**YOUR GOAL**
Write out again, exactly, the lines below starting at the one with "sicherzustellen, dass sie" and ending at the one with "Beschädigungen führen und".
:::::
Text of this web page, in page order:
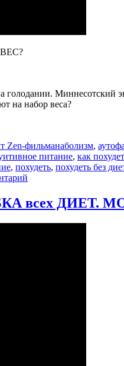
Миннесотский
на набор веса?
Zen-фильмМетки
анаболизм,
питание, как
, похудеть, похудеть без
ПОЧЕМУ
вы всех
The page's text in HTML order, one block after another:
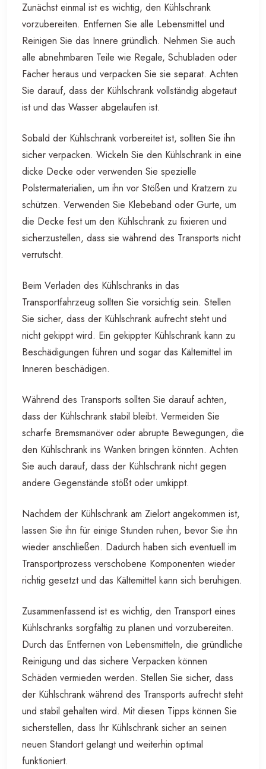
Zunächst einmal ist es wichtig, den Kühlschrank
vorzubereiten. Entfernen Sie alle Lebensmittel und
Reinigen Sie das Innere gründlich. Nehmen Sie auch
alle abnehmbaren Teile wie Regale, Schubladen oder
Fächer heraus und verpacken Sie sie separat. Achten
Sie darauf, dass der Kühlschrank vollständig abgetaut
ist und das Wasser abgelaufen ist.
Sobald der Kühlschrank vorbereitet ist, sollten Sie ihn
sicher verpacken. Wickeln Sie den Kühlschrank in eine
dicke Decke oder verwenden Sie spezielle
Polstermaterialien, um ihn vor Stößen und Kratzern zu
schützen. Verwenden Sie Klebeband oder Gurte, um
die Decke fest um den Kühlschrank zu fixieren und
sicherzustellen, dass sie während des Transports nicht
verrutscht.
Beim Verladen des Kühlschranks in das
Transportfahrzeug sollten Sie vorsichtig sein. Stellen
Sie sicher, dass der Kühlschrank aufrecht steht und
nicht gekippt wird. Ein gekippter Kühlschrank kann zu
Beschädigungen führen und sogar das Kältemittel im
Inneren beschädigen.
Während des Transports sollten Sie darauf achten,
dass der Kühlschrank stabil bleibt. Vermeiden Sie
scharfe Bremsmanöver oder abrupte Bewegungen, die
den Kühlschrank ins Wanken bringen könnten. Achten
Sie auch darauf, dass der Kühlschrank nicht gegen
andere Gegenstände stößt oder umkippt.
Nachdem der Kühlschrank am Zielort angekommen ist,
lassen Sie ihn für einige Stunden ruhen, bevor Sie ihn
wieder anschließen. Dadurch haben sich eventuell im
Transportprozess verschobene Komponenten wieder
richtig gesetzt und das Kältemittel kann sich beruhigen.
Zusammenfassend ist es wichtig, den Transport eines
Kühlschranks sorgfältig zu planen und vorzubereiten.
Durch das Entfernen von Lebensmitteln, die gründliche
Reinigung und das sichere Verpacken können
Schäden vermieden werden. Stellen Sie sicher, dass
der Kühlschrank während des Transports aufrecht steht
und stabil gehalten wird. Mit diesen Tipps können Sie
sicherstellen, dass Ihr Kühlschrank sicher an seinen
neuen Standort gelangt und weiterhin optimal
funktioniert.
:::::
**OUTPUT BELOW**
sicherzustellen, dass sie während des Transports nicht
verrutscht.
Beim Verladen des Kühlschranks in das
Transportfahrzeug sollten Sie vorsichtig sein. Stellen
Sie sicher, dass der Kühlschrank aufrecht steht und
nicht gekippt wird. Ein gekippter Kühlschrank kann zu
Beschädigungen führen und sogar das Kältemittel im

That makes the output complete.